– Открывай, слышишь! Что ты все мать стращаешь, что ты все пугаешь ее? Мужик ты наконец или тряпка? Открывай!

Но сын и не собирался открывать. Если бы была возможность, он бы вообще жил так, как будто его совсем не существует, ему не хотелось говорить отцу ровно ни одного слова: ни плохого, ни хорошего, лучше просто молчать, ничего не говорить, и когда это удается, как хорошо и полно и без всякой тоски ему живется. Это странно, но это так: когда Митя подолгу молчит, ему спокойно и совсем не одиноко, но это дома, а когда он с друзьями, он говорит без умолку, говорит все, что только в голову взбредет, и там не различают ни ума, ни глупости, там все в кайф, там клёво и всё по барабану, то есть никому никакого дела, чем по-настоящему ты живешь (если живешь), никто не лезет в душу, ни о чем не спрашивает и ничем не интересуется, сто раз встречаешься, а не знаешь, кто где учится и кто чем занимается, может, это и важно, но это не главное, просто ты это ты, и всё, и ты тусуешься, а не отчитываешься за свою жизнь и не комплексуешь, и от этого всем легко, отсюда и братство, пусть легкое, ничего не значащее, но братство и сиюминутное понимание. А дома… ну да, он много раз говорил матери (признавался зачем-то, дурак), что не то что не хочется ему жить, а так… просто… не знает, зачем и для чего жить.

– Но как же, сынок, – пугалась мать, – о чем ты говоришь, разве так можно? Жизнь – это дар, надо просто радоваться. Вот я радуюсь, что ты у меня есть, что есть солнце, что у меня была мама, и потом, когда сделаешь что-то хорошее, тоже на душе светло…

– Но как ты могла выйти замуж за такого… идиота, как мой отец?

– Сынок, что ты говоришь, разве можно так? – еще больше пугалась Антонина Ивановна. – Он просто человек такой – прямой, неугомонный. И все время наше другое было… Ты должен понять… ты должен войти в наше положение.

– Я его ненавижу!

– Нельзя отца ненавидеть, что ты… Это грех. Он переживает за тебя, он резкий, не понимает вас, молодежь… Я вот недавно передачу смотрела, там Владимир Смуруженков выступал, известный художник, он сказал: молодежь не хуже и не лучше сейчас, чем была, она такая, какая есть, вот и всё, но миссию свою она выполнит.

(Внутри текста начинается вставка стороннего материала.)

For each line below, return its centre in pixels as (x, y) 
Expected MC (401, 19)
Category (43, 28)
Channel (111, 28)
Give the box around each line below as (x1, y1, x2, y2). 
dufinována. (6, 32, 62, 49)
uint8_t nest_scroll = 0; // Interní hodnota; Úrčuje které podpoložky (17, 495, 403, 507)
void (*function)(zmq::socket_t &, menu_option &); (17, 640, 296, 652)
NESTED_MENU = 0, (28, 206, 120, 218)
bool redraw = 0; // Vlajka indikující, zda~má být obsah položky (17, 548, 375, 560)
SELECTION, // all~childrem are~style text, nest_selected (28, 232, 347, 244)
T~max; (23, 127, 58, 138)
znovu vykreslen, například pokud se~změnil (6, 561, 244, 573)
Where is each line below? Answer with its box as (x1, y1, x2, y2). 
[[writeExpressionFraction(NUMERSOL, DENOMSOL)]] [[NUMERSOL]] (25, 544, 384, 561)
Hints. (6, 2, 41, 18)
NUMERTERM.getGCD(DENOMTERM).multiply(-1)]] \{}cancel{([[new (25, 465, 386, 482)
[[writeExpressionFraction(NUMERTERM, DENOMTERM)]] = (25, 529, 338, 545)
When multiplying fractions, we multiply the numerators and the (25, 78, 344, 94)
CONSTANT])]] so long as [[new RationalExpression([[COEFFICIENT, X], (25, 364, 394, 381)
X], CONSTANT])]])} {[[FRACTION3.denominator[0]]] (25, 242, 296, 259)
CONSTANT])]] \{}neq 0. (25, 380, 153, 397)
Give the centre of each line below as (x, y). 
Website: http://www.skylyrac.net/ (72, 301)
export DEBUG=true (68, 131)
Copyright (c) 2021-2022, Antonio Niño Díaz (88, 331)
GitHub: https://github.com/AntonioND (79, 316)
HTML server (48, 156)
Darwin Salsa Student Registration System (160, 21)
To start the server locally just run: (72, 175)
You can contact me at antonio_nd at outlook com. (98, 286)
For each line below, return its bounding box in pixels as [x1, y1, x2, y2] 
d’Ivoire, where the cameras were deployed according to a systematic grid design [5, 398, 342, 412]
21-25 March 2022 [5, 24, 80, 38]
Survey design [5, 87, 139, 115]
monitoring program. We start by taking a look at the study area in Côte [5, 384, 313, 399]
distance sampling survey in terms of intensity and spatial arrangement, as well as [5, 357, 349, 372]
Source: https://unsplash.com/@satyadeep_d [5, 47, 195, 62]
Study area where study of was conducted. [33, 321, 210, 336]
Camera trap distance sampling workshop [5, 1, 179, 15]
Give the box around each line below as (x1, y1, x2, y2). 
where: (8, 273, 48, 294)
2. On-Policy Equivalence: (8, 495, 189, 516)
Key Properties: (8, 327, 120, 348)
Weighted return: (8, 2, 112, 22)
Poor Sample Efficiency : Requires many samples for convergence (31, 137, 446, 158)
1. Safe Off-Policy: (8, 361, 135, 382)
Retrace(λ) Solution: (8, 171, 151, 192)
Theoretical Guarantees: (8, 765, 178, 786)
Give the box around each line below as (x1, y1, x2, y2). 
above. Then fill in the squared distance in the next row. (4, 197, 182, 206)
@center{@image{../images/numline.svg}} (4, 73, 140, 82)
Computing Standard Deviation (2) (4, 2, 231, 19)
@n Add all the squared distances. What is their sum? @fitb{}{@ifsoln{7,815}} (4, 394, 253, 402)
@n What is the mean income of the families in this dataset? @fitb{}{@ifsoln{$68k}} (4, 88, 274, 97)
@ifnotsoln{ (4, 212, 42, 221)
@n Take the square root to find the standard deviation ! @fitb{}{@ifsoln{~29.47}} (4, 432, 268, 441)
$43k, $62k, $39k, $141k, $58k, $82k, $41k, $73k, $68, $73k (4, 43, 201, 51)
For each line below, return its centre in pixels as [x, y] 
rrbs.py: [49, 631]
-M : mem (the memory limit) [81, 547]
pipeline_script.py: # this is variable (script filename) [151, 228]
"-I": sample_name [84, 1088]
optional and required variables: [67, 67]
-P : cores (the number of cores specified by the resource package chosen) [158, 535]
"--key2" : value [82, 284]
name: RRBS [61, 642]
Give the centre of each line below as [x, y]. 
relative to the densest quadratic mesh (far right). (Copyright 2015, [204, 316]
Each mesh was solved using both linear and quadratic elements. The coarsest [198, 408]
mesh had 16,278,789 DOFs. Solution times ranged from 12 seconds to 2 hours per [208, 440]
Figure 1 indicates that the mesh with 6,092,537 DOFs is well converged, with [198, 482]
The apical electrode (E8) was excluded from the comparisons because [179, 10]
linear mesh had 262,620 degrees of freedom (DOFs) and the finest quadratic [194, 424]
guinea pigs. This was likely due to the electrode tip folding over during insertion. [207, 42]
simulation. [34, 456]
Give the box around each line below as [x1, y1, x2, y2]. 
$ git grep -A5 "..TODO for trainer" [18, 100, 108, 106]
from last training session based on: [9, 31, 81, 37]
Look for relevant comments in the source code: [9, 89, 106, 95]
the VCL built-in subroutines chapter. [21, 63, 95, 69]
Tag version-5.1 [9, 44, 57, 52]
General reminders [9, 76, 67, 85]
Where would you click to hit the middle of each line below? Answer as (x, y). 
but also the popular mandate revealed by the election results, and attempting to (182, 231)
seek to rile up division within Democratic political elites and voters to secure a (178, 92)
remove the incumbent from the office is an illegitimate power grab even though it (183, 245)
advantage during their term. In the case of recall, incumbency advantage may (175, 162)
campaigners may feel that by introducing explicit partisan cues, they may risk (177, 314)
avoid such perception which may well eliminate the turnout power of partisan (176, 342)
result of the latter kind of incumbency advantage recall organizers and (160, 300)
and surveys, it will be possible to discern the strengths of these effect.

– «Миссию»… Нет у нас никакой миссии. Если бы не ты, я бы давно с балкона спрыгнул… Знаешь, мам, так иной раз хочется умереть.

– Что ты, что ты говоришь!

– Нет, я не назло, просто сам не знаю… Мне уже девятнадцать, а толку от меня никакого. Я ничего не умею, ничего не знаю, ни к чему не гожусь… что это за жизнь?

– Обычная жизнь. Ты молод, учишься, что еще надо? Не пугай ты меня, Митенька! Что за мысли у тебя?

– Но зачем ты отцу про это рассказываешь?

– Разве? Не знаю… так, к слову. Чтоб он помягче с тобой был, чтоб не кричал… не бесновался.

– Вот он и выдумал, что я запугиваю вас… что добиваюсь этим от вас, чего захочу. А чего я добиваюсь?

– Да ничего ты не добиваешься. Просто, знаешь, жизнь так устроена: мы, взрослые люди, очень быстро забываем, какие мы сами когда-то были. А мы были такие же.

– Мне как-то не верится, что отец молодым был. Он просто дурак набитый. Только бы орать да кричать.

– Что ты, что ты, сынок…

– Помнишь, ты мне рассказывала, у тебя в детстве котенок был. Пушистый такой, серебрился на свету. Как мне тоже хотелось котенка всегда! А отец запретил.

– Но мы же купили тебе щенка. Тоже такой хорошенький, помнишь, такой забавный, все тявкал и тявкал на тебя… умора!

– Ну да, Бинго… Но Бинго – это другое. И потом, какой же он забавный? Взял и выбросился из окна. Я уверен, от тоски выпрыгнул. Замордовали мы его.

– Да что ты, как замордовали? Это просто несчастный случай. Не бывает такого, чтобы собаки из окна прыгали.